Exercise aim » To complete this task, print all the data below exactly but leave out the images.

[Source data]
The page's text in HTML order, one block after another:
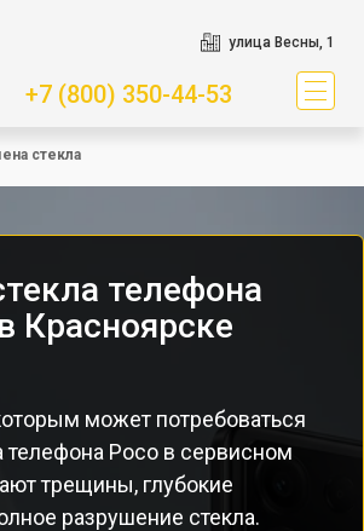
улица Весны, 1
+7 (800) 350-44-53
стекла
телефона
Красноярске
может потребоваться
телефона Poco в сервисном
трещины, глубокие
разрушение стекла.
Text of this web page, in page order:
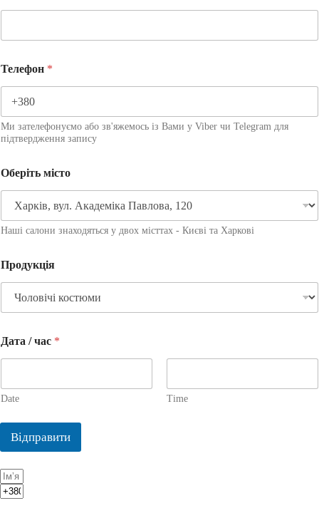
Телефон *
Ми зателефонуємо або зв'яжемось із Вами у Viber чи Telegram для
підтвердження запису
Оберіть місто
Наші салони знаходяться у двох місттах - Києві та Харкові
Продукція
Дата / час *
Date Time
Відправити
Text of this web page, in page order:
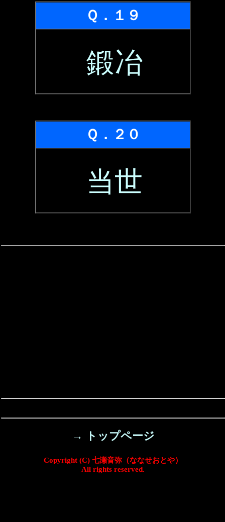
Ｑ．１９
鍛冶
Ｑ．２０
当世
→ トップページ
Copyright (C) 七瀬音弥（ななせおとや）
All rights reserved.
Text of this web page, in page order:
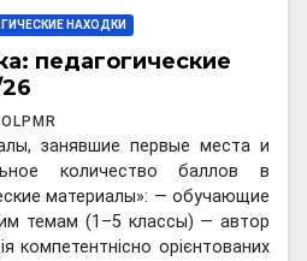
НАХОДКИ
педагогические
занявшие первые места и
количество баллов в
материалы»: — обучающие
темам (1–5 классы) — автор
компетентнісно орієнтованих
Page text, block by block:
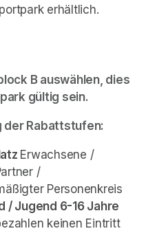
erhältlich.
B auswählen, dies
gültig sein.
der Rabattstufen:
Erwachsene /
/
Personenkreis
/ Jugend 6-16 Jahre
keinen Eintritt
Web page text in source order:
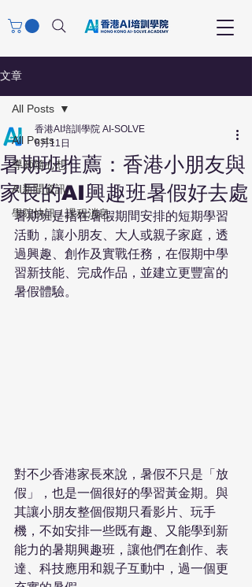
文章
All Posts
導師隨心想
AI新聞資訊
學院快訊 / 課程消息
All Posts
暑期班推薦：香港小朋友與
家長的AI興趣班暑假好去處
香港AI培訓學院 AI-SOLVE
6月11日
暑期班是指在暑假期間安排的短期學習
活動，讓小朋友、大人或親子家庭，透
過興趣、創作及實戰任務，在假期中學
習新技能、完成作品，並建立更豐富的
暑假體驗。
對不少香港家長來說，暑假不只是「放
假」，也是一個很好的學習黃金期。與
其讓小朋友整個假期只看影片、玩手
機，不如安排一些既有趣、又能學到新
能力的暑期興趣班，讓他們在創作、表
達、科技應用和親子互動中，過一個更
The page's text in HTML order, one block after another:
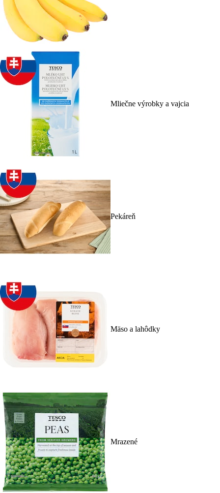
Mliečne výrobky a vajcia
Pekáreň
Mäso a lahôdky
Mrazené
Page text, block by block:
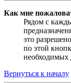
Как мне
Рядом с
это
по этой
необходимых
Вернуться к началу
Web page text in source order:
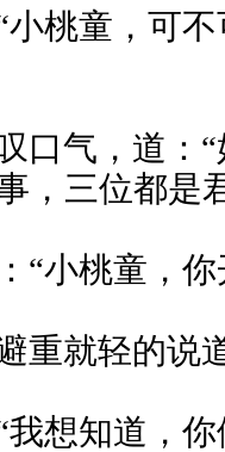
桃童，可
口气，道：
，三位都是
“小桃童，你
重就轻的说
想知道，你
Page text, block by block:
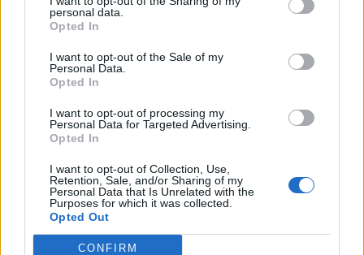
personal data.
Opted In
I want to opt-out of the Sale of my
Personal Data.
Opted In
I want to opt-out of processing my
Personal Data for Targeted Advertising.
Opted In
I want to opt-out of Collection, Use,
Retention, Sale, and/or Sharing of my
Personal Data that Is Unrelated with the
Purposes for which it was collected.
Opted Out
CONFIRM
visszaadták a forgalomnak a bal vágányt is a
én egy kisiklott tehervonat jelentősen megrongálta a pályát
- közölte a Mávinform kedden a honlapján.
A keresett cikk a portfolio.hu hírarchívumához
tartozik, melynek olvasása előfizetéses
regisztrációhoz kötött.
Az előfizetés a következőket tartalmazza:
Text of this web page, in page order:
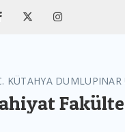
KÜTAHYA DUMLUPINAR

Exercise solution »
The page's text in HTML order, one block after another:
улица Весны, 1
+7 (800) 350-44-53
стекла
телефона
Красноярске
может потребоваться
телефона Poco в сервисном
трещины, глубокие
разрушение стекла.
Text of this web page, in page order:
Телефон *
Ми зателефонуємо або зв'яжемось із Вами у Viber чи Telegram для
підтвердження запису
Оберіть місто
Наші салони знаходяться у двох місттах - Києві та Харкові
Продукція
Дата / час *
Date Time
Відправити
Text of this web page, in page order:
Ｑ．１９
鍛冶
Ｑ．２０
当世
→ トップページ
Copyright (C) 七瀬音弥（ななせおとや）
All rights reserved.
Text of this web page, in page order:
НАХОДКИ
педагогические
занявшие первые места и
количество баллов в
материалы»: — обучающие
темам (1–5 классы) — автор
компетентнісно орієнтованих
Page text, block by block:
erhältlich.
B auswählen, dies
gültig sein.
der Rabattstufen:
Erwachsene /
/
Personenkreis
/ Jugend 6-16 Jahre
keinen Eintritt
Web page text in source order:
文章
All Posts
導師隨心想
AI新聞資訊
學院快訊 / 課程消息
All Posts
暑期班推薦：香港小朋友與
家長的AI興趣班暑假好去處
香港AI培訓學院 AI-SOLVE
6月11日
暑期班是指在暑假期間安排的短期學習
活動，讓小朋友、大人或親子家庭，透
過興趣、創作及實戰任務，在假期中學
習新技能、完成作品，並建立更豐富的
暑假體驗。
對不少香港家長來說，暑假不只是「放
假」，也是一個很好的學習黃金期。與
其讓小朋友整個假期只看影片、玩手
機，不如安排一些既有趣、又能學到新
能力的暑期興趣班，讓他們在創作、表
達、科技應用和親子互動中，過一個更
The page's text in HTML order, one block after another:
Mliečne výrobky a vajcia
Pekáreň
Mäso a lahôdky
Mrazené
Page text, block by block:
Как мне
Рядом с
это
по этой
необходимых
Вернуться к началу
Web page text in source order:
桃童，可
口气，道：
，三位都是
“小桃童，你
重就轻的说
想知道，你
Page text, block by block:
personal data.
Opted In
I want to opt-out of the Sale of my
Personal Data.
Opted In
I want to opt-out of processing my
Personal Data for Targeted Advertising.
Opted In
I want to opt-out of Collection, Use,
Retention, Sale, and/or Sharing of my
Personal Data that Is Unrelated with the
Purposes for which it was collected.
Opted Out
CONFIRM
visszaadták a forgalomnak a bal vágányt is a
én egy kisiklott tehervonat jelentősen megrongálta a pályát
- közölte a Mávinform kedden a honlapján.
A keresett cikk a portfolio.hu hírarchívumához
tartozik, melynek olvasása előfizetéses
regisztrációhoz kötött.
Az előfizetés a következőket tartalmazza:
Text of this web page, in page order:
KÜTAHYA DUMLUPINAR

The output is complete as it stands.